Ahmed Firoz, Kumar Manish, Raghava Gajendra P S
Bioinformatics Centre, Institute of Microbial Technology, Chandigarh, India.
In Silico Biol. 2009;9(3):135-48.
The polyadenylation signal plays a key role in determining the site for addition of a polyadenylated tail to nascent mRNA and its mutation(s) are reported in many diseases. Thus, identifying poly(A) sites is important for understanding the regulation and stability of mRNA. In this study, Support Vector Machine (SVM) models have been developed for predicting poly(A) signals in a DNA sequence using 100 nucleotides, each upstream and downstream of this signal. Here, we introduced a novel split nucleotide frequency technique, and the models thus developed achieved maximum Matthews correlation coefficients (MCC) of 0.58, 0.69, 0.70 and 0.69 using mononucleotide, dinucleotide, trinucleotide, and tetranucleotide frequencies, respectively. Finally, a hybrid model developed using a combination of dinucleotide, 2nd order dinucleotide and tetranucleotide frequencies, achieved a maximum MCC of 0.72. Moreover, for independent datasets this model achieved a precision ranging from 75.8-95.7% with a sensitivity of 57%, which is better than any other known methods.

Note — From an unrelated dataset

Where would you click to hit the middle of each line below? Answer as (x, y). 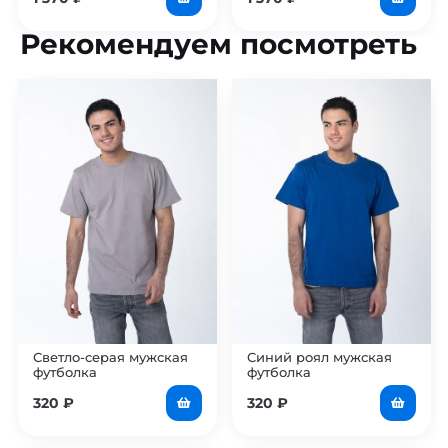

聚腺苷酸化信号在确定向新生mRNA添加聚腺苷酸化尾巴的位点方面起着关键作用,并且在许多疾病中都报道了其突变情况。因此,识别聚腺苷酸位点对于理解mRNA的调控和稳定性很重要。在本研究中,已开发出支持向量机(SVM)模型,用于使用该信号上游和下游各100个核苷酸的DNA序列预测聚腺苷酸信号。在此,我们引入了一种新颖的分裂核苷酸频率技术,使用单核苷酸、二核苷酸、三核苷酸和四核苷酸频率分别开发的模型,其最大马修斯相关系数(MCC)分别达到了0.58、0.69、0.70和0.69。最后,使用二核苷酸、二阶二核苷酸和四核苷酸频率组合开发的混合模型,其最大MCC达到了0.72。此外,对于独立数据集,该模型的精度范围为75.8 - 95.7%,灵敏度为57%,优于任何其他已知方法。